Eleştirmek isteyen Zeki Velidi ve Ahmet Refik gibi tarihçiler itibar kaybına uğradılar. Bu tür üzücü olayları, merhum Halil İnalcık, Ekim 1999’da XIII. Türk Tarihi Kongresi’nde anlatmıştır.
Bütün devrimlerin böyle fazla radikal dönemleri vardır. O tarih yazımı o dönemle sınırlı kaldı.
ASLİ TARİHE DÖNÜŞ
Cumhurbaşkanı İnönü’nün 21 Temmuz 1941 günü, büyük tarihçilerimizden Prof. Mükrimin Halil Yinanç’tan “Selçuklu Tarihi”ni yazmasını istemesi bir dönüm noktasıdır.
Asli tarihe dönüş ihtiyacı hissediliyordu.
Prof. Mükrimin Halil Hocamızın bu öncü eseri İstanbul Üniversitesi tarafından 1944’te yayınlandı. Tamamen akademik nitelikli İslam Ansiklopedisi’nin tercüme ve telif yayını da 1940’ta başladı.
İkinci Dünya Savaşı yılları.
Bugün dünya çapında saygın tarihçilerimiz var; Osmanlı asırları için Halil İnalcık, Selçuklu asırları için Osman Turan gibi.
Tarihçiliğimizde sadece mağlubiyetleri anlatmak diye bir tavır hiç olmadı. Ders kitaplarımızdaki sorun öğrenciyi tarihten soğutan ezberciliktir.
1930’lar tarihçiliğinin bugünkü muhafazakâr versiyonundaki “şanlı ecdadımız” söylemi, hamaset yaratır fakat gerçekten şanlı olan dönemleri bile anlamamızı engeller.
En şanlı zamanlardaki Celali İsyanları mesela.

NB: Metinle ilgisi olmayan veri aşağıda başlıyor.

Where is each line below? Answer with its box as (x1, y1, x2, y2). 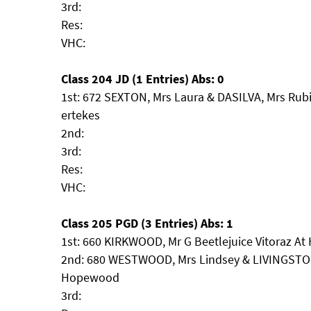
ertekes (61, 107, 100, 123)
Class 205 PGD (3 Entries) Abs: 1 (61, 215, 233, 231)
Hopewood (61, 269, 119, 285)
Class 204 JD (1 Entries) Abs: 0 (61, 71, 224, 87)

Eğitim ve teknoloji kıtlığı yüzünden mağlup olduğumuz Plevne, Mohaç kadar anlı şanlı değil miydi?
TARİH NEYE YARAR?
Öğrencinin aklında kalacak örneklerle, Osmanlı’nın hangi hukuki ve iktisadi kurumlarla yükseldiğini... Bunlara bağlı kalarak çağın gerisine düştüğü için de gerilediğini anlatmak gerekir.
İşte, 1610-1620 yılları; Viyana önlerinden Hint Okyanusu’na kadar Osmanlı...

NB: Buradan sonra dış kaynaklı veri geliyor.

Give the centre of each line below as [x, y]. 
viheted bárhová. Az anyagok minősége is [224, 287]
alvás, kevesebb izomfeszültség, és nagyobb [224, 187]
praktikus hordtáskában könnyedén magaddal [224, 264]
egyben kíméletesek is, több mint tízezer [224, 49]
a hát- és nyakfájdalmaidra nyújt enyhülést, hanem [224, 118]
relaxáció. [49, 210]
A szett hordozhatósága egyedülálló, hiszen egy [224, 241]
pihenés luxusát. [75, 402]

Fakat aynı yıllarda “Mesalih-i Müslimin” adlı ıslahat layihasında bozulmanın işaretlerine dikkat çekiliyordu:
“Halen ulemanın durumu da bozuktur... Sarf Nahiv görmemiş, Muhtarât okumamış bir cahil, ya mal kuvvetiyle veya başka bir yolla üç dört yıl içinde dânişmend olmakta, geçtiği medreselerde ders almamakta... rüşvetle veya şefaatle bir kadılık alıp gitmektedir....”

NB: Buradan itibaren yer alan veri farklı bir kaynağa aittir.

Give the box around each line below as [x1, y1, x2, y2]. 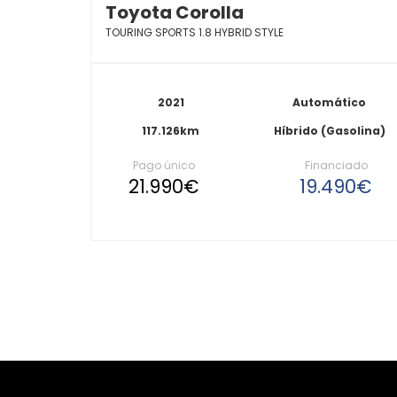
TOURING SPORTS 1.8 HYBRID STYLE [105, 25, 284, 41]
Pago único [133, 158, 195, 174]
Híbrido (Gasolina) [273, 123, 385, 139]
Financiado [304, 158, 368, 174]
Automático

O yıllar Avrupa’da Galileo’nun, Descartes’ın yaşadığı yıllardır!
Avrupa, Jean Bodin’in yazdığı gibi Osmanlı’nın siyaset ve yargı düzenine hayrandı fakat biz oraya yapışıp kalırken Avrupa’da tabii hukuk ve tüzel kişilik hukuku gelişecekti. Hukuk felsefesinin bu yeni kavramlarına yabancı olan Osmanlı ve bütün Doğu dünyası hukuk ve idare alanında da geride kaldı.
Ve büyük devlet adamı III. Selim artık “Nizam-ı Cedid” (Yeni Düzen) diyecek ve modernleşme tarihimiz başlayacaktı.
Tarih dersleri; çağın önünde giderken Osmanlı’nın nasıl yükseldiğini, çağın gerisinde kalınca nasıl gerilediğini anlatmalı, öğrenci 21. yüzyıla bu gözle bakabilmelidir.